We are into the second week of GSoC coding period and with regular commits and daily meetings, things seem to be in flow now. I have started working on the integration of Gensim with scikit-learn which would be the first phase of my GSoC work.
In the past, I had worked on PR #1244 which created a scikit-learn wrapper for Gensim’s LSI model. Also, we already had a scikit-learn wrapper for the LDA model (courtesy of PR #932). During the last week I worked on modifying LDA model’s code (PR #1389) and the associated sklearn wrapper’s code (PR #1382) slightly.

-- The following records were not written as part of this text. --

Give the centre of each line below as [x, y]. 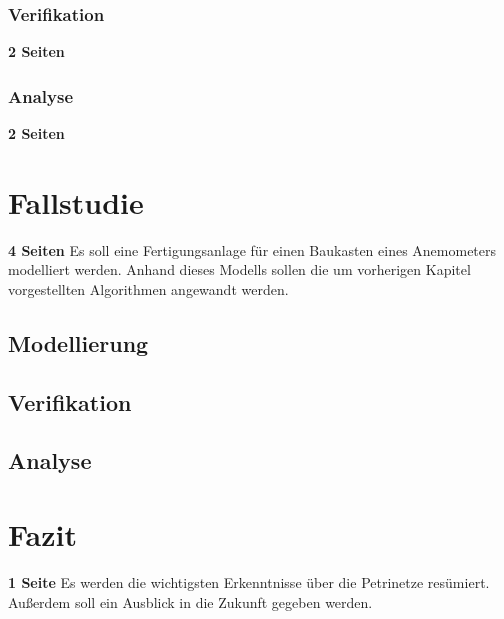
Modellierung [78, 342]
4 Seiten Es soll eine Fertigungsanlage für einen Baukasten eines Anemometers [252, 249]
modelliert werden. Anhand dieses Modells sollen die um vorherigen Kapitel [239, 269]
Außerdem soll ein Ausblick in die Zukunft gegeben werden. [190, 601]
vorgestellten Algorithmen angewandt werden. [148, 288]
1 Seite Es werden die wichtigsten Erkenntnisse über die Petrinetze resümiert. [249, 582]
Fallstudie [76, 201]
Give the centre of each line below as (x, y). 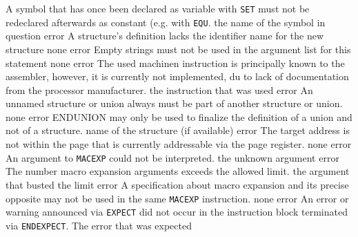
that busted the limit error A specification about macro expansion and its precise (177, 184)
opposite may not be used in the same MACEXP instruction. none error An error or (177, 198)
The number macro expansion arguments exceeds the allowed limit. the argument (178, 171)
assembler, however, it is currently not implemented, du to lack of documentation (177, 76)
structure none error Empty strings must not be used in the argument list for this (178, 49)
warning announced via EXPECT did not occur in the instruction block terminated (177, 212)
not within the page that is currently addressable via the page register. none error (179, 144)
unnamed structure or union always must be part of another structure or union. (174, 103)
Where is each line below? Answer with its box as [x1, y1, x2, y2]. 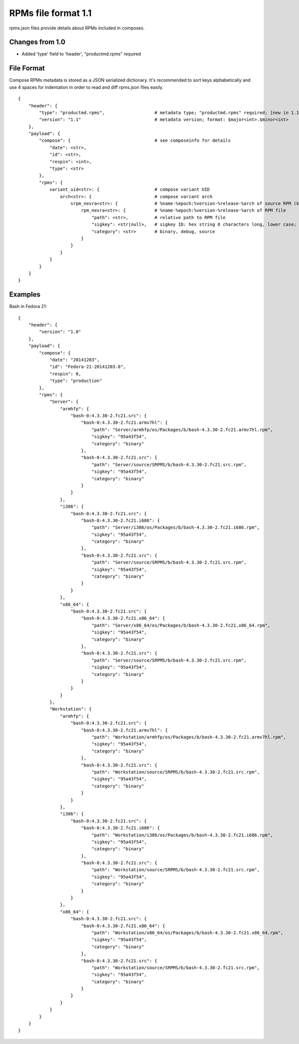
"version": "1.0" [39, 329, 82, 335]
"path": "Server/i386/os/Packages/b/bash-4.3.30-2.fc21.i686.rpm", [91, 525, 260, 530]
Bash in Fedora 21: [9, 304, 47, 310]
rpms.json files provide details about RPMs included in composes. [9, 25, 145, 31]
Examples [9, 290, 41, 299]
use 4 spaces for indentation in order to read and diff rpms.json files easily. [9, 84, 164, 90]
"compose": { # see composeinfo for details [39, 138, 231, 143]
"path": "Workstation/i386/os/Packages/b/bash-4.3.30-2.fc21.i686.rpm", [91, 832, 273, 838]
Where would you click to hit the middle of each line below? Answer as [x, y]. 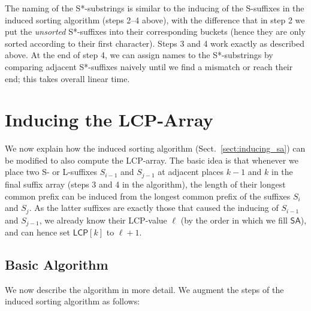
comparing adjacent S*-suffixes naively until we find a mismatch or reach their [149, 66]
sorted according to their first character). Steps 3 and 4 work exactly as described [155, 43]
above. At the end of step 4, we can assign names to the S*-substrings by [139, 55]
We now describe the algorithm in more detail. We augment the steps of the [144, 289]
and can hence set [37, 232]
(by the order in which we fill [234, 220]
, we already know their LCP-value [103, 220]
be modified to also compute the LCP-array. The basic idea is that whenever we [152, 160]
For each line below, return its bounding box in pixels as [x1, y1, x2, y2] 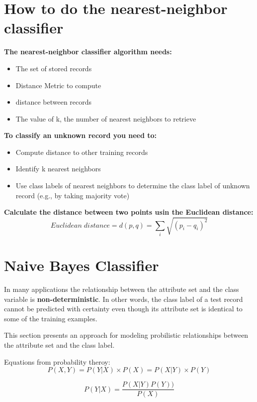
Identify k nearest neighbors [15, 163, 101, 174]
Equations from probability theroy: [4, 356, 110, 367]
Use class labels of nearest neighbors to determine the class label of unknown [15, 180, 250, 191]
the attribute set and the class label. [4, 339, 115, 350]
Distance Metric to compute [15, 80, 101, 90]
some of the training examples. [4, 313, 97, 323]
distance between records [15, 97, 92, 107]
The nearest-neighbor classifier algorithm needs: [4, 46, 172, 57]

Also, to avoid duplication of code in the wrappers, I also created the abstract class BaseSklearnWrapper in PR #1383. I also refactored the code for the existing sklearn wrappers for LDA and LSI models to incorporate this new class. In the same PR, I also fixed the set_params() function by using setattr() and also added unit-tests so that the issue doesn’t go unnoticed in the future.

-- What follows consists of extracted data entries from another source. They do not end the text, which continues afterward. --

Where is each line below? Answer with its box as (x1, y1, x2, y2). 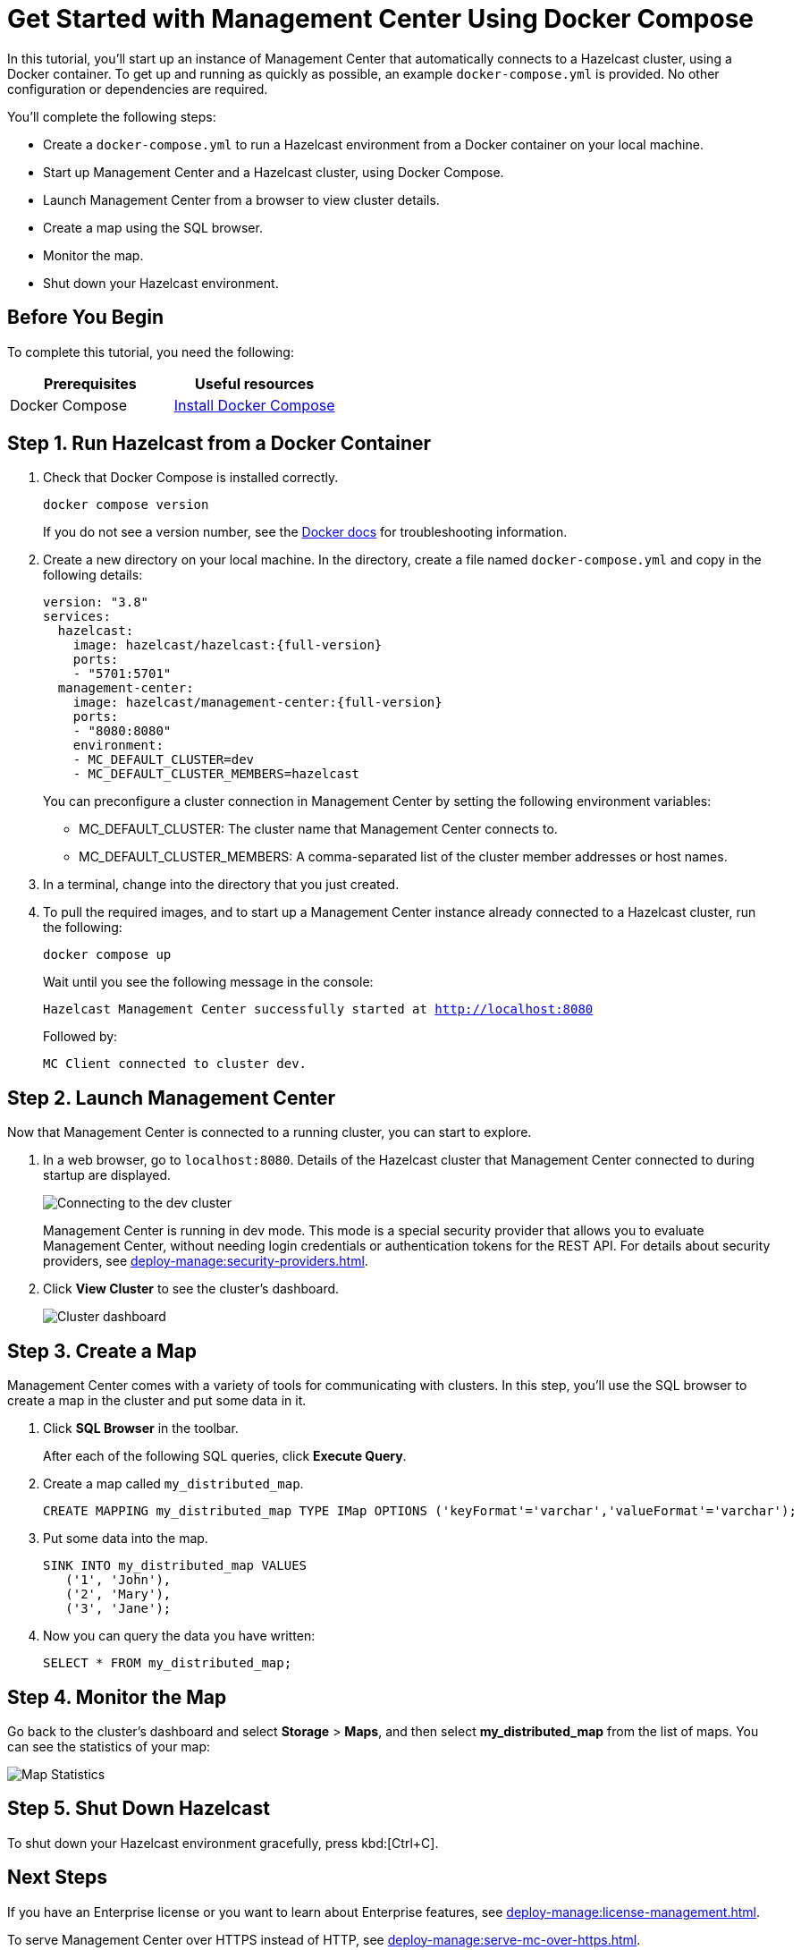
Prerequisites (44, 374, 137, 393)
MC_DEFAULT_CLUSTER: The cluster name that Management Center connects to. (79, 821, 558, 837)
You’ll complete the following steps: (7, 108, 216, 124)
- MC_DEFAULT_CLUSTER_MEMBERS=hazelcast (72, 767, 360, 782)
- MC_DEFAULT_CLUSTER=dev (72, 752, 255, 767)
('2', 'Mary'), (65, 1587, 172, 1602)
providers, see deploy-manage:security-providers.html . (43, 1253, 368, 1269)
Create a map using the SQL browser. (43, 219, 263, 235)
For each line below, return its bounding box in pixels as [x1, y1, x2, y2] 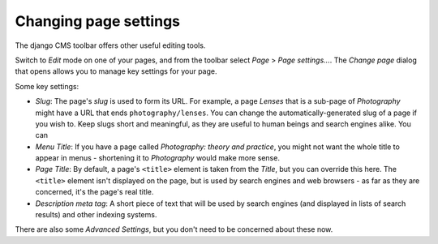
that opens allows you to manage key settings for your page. [15, 66, 218, 76]
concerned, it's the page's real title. [35, 187, 154, 197]
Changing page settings [15, 12, 181, 30]
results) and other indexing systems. [35, 210, 157, 220]
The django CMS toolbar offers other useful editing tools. [15, 41, 206, 50]
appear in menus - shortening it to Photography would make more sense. [35, 153, 280, 163]
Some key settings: [15, 81, 79, 91]
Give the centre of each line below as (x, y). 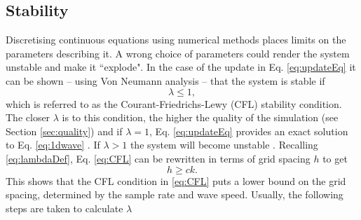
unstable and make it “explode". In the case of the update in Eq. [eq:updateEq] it (181, 67)
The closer (28, 117)
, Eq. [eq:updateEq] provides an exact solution (249, 131)
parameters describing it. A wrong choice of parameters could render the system (178, 53)
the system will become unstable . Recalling (224, 145)
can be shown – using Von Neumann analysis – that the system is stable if (165, 80)
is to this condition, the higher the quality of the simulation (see (200, 117)
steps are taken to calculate (64, 208)

Apart from this, nearly two months and 41 commits later (phew!), I finally managed to wrap up PR #1248 which enables one to use Gensim’s Word2Vec model with Keras. Now that this PR has been merged in Gensim’s codebase, I would be incorporating this in shorttext’s code as well. The feedback that I have received for this PR has helped me learn many things about good coding practices as well as about technical writing in general. Hopefully, this is going to be useful in the future as well. 🙂
In the coming week, I plan to complete sklearn wrappers for Random Projections model, Author-Topic model and LDA Seq model. Plus, I also aim to wrap up PR #1201 which has been open for some time now.